Precies in die anti-innovatiehouding schuilt de kern van de rem die nog altijd op de ontwikkeling van duurzame producten en diensten in onze branche zit. Neem nu de milieuprestatieberekening. Dat is een prima instrument om de milieubelasting van ontwerpen onderling te vergelijken.

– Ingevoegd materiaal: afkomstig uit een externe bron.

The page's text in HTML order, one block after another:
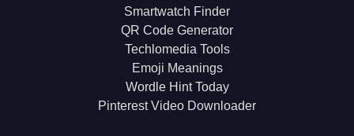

Nu is er sinds begin dit jaar de plicht om zo’n berekening bij de omgevingsvergunning in te dienen. Wat zien we? Heel veel partijen die zich op het onderwerp focussen, ieder met een eigen belang, maar vaak zonder het doel om er mee aan de slag te gaan. Een gemiste kans.

Milieulast
Zoals ik in mijn vorige expertpost al schreef: ik ben een groot voorstander van het in het ontwerp betrekken van de milieulast en om dus niet alleen naar de financiële kosten te kijken. Juist in de ontwerpfase zijn alle grote klappen te maken, ook op milieugebied.

Een traditionele betonvloer, een integraal prefab vloersysteem, staal, hout of composiet constructie, op voorhand wordt er nog te vaak voor de een of de ander gekozen op basis van alleen bouwkosten; (innovatieve) duurzame bouwconstructies kunnen zo maar moeilijk doordringen tot de eredivisie. Het spreekt voor zich dat ik collega-constructeurs oproep om de kansen die er op het gebied van het reduceren van de milieulast zijn, met beide handen te grijpen.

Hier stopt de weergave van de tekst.